When faced with a discordant clinical result, we can double-check the sample name and type and communicate with physicians to obtain clinical information. Generally, several actions can be performed during the workup. A dilution study could be performed to check for a possible high-dose hook effect or interfering substances. Heterophile Ab-blocking reagents are commercially available and are commonly used to neutralize or inhibit heterophile Ab interference. Lastly, we can consider re-testing the same sample with a different assay because an alternative assay with different susceptibility or resistance to the heterophile Ab of patients can provide accurate results for physicians [5,9].

Antigenic cross-reactivity for CMV IgM may occur in reactive EBV VCA IgM specimens. Notably, one study reported that the Axsym CMV IgM assay (Abbott Ireland Diagnostics Ltd.) lacked specificity due to acute EBV infection [1]. Similarly, in our study, CMV IgM assays showed reactive responses in reactive samples for EBV VCA IgM, with reactive rates in the order of Architect, LIAISON XL, and VIDAS assays. In addition to EBV VCA IgM, Architect CMV IgM assay showed suspicious cross-reactivity for rubella IgM, rubella IgG, HAV IgM, HBc IgM, and Td IgM. According to Ohyama et al. [10], CMV IgM is a valuable diagnostic marker of congenital CMV infection (CMV IgM positivity rates of 84.4% and 0.7% for the disease and non-disease groups, respectively). However, serological cross-reactivity to CMV IgM may interfere with diagnosing other infectious diseases, and caution is warranted when interpreting the reactive results for CMV IgM [11].

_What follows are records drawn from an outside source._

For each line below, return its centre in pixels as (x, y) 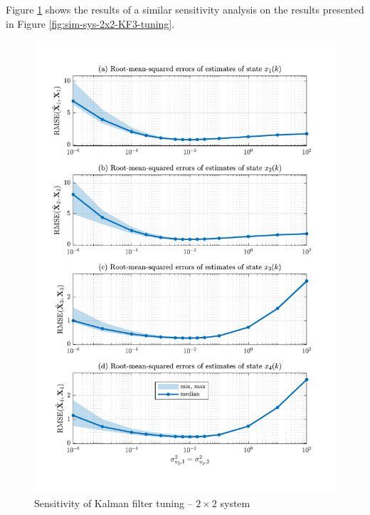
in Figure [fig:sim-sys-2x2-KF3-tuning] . (90, 23)
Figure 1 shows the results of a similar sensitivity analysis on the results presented (185, 9)
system (235, 503)
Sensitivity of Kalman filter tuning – (113, 503)
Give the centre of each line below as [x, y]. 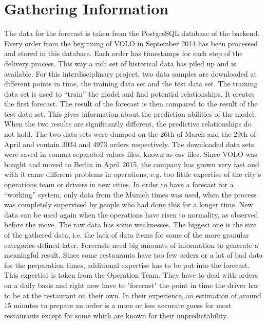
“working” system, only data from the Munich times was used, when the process [130, 194]
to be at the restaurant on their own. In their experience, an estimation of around [133, 295]
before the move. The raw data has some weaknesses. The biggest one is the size [130, 224]
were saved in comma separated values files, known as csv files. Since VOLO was [131, 154]
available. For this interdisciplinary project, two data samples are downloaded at [130, 73]
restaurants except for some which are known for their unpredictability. [116, 315]
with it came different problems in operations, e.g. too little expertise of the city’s [133, 174]
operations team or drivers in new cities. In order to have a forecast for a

In addition to the Architect CMV IgM in this study, Architect immunoassay reagents for rubella IgM and anti-HCV showed cross-reactivity with most highly reactive serum samples to other infectious Abs, which is, more than the upper limit of the analytical range or 10 times the cutoff value of each assay. Interestingly, only 32.7% (65/199) of the TORCH (Toxo, rubella virus, CMV, and HSV) IgM multi-positive results were consistent with those of the indirect immunofluorescence assays, indicating that cross-reactivity commonly causes false positives when screening IgM Abs [12]. Likewise, Architect rubella IgM showed cross-reactivity for reactive samples with HSV IgM in our study. The signal of reactive Architect anti-HCV was weak (1.42/1.40 S/CO; cutoff, 1.00) for the reactive serum with HAV IgG. Several studies have reported high false-positive rates for the Architect assay (Abbott GmbH) for diagnosing HCV infection, especially in samples with low S/CO [13,14].

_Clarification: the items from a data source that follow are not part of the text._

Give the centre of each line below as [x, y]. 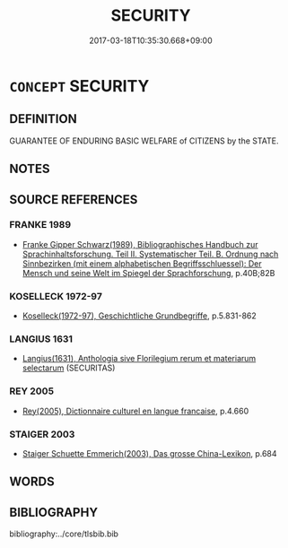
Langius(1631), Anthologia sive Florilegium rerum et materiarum [139, 359]
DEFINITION [44, 119]
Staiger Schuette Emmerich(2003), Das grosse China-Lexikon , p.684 [149, 454]
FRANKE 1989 [40, 225]
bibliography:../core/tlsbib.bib [64, 534]
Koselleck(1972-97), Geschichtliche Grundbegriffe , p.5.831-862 [140, 316]
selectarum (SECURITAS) [69, 368]
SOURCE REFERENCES [74, 200]

This study has two main limitations. First, approximately 160 reactive serum samples were tested for other infectious diseases, although the aim was to investigate only the false-positive rate owing to sample and assay availability. Therefore, the possibility of false negatives was not considered. Second, we could not collect clinical information from the tested serum samples due to anonymization, and we did not perform gold-standard tests (such as PCR, western blot, and mass spectrometry) due to insufficient and inappropriate types of samples. Thus, it was impossible to precisely differentiate among the false-positive results, cross-reactivity or false positivity of the tested results, and superinfection of various pathogens. We could only suspect cross-reactivity of the test assays by referring to the supplemental test results.

In conclusion, there was good agreement among infectious Ab assays for diagnosing current infections with low false-positive rates, although some assays showed substantial cross-reactivity with pre-existing Abs against other infectious diseases. Therefore, if the test results for infectious Abs differ from the clinical findings, or if there is high reactivity to other infectious Abs, the results should be carefully interpreted because of the possibility of cross-reactivity. Similarly, for infectious diseases that are clinically difficult to differentiate, extensive screening for relevant infectious Abs is necessary.

This study was conducted with the support of the 2021 Academic Research Grant of the Korean Association for Quality Control of Clinical Examination (study no., 2021–19).